» Input data
================================

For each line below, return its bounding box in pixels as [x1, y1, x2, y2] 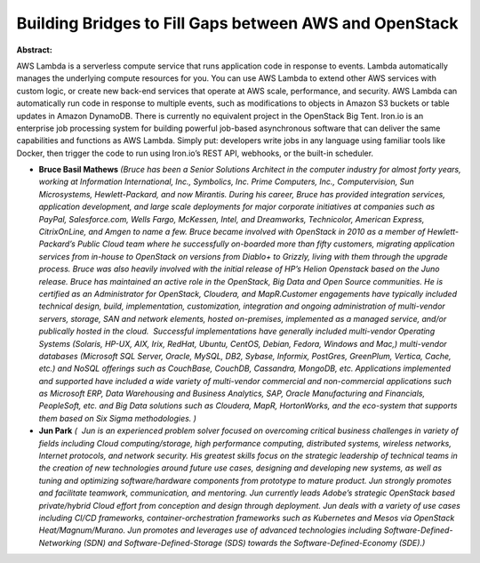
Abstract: [16, 44, 52, 55]
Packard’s [38, 238, 76, 249]
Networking [38, 537, 82, 548]
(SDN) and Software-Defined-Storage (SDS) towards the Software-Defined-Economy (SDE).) [83, 537, 426, 548]
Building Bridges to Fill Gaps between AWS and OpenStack [16, 13, 459, 33]
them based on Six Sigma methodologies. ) [38, 413, 197, 423]
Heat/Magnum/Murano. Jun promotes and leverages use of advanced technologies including [38, 525, 382, 535]
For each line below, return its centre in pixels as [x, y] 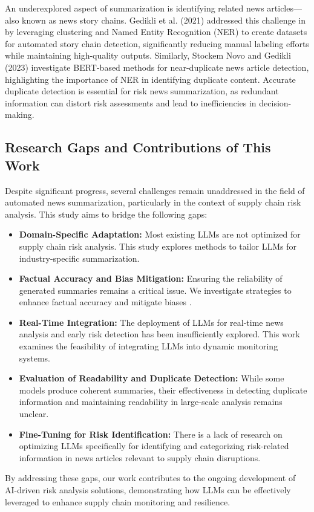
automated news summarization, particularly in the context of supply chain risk [153, 202]
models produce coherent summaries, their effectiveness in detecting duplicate [163, 390]
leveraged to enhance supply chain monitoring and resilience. [118, 501]
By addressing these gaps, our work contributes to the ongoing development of [150, 478]
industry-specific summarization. [79, 258]
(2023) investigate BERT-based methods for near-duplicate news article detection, [157, 67]
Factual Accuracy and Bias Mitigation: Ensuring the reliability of [151, 278]
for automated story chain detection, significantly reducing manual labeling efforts [157, 43]
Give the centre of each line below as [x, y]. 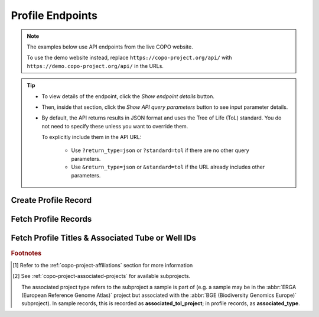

================================

» What to work on
Look above for the line with "Networking [38, 537, 82, 548]" and the line with "Factual Accuracy and", then copy them and all lines in between exactly as written, and only those, without any pictures.

» Written solution
Networking [38, 537, 82, 548]
(SDN) and Software-Defined-Storage (SDS) towards the Software-Defined-Economy (SDE).) [83, 537, 426, 548]
Building Bridges to Fill Gaps between AWS and OpenStack [16, 13, 459, 33]
them based on Six Sigma methodologies. ) [38, 413, 197, 423]
Heat/Magnum/Murano. Jun promotes and leverages use of advanced technologies including [38, 525, 382, 535]
For each line below, return its centre in pixels as [x, y] 
automated news summarization, particularly in the context of supply chain risk [153, 202]
models produce coherent summaries, their effectiveness in detecting duplicate [163, 390]
leveraged to enhance supply chain monitoring and resilience. [118, 501]
By addressing these gaps, our work contributes to the ongoing development of [150, 478]
industry-specific summarization. [79, 258]
(2023) investigate BERT-based methods for near-duplicate news article detection, [157, 67]
Factual Accuracy and Bias Mitigation: Ensuring the reliability of [151, 278]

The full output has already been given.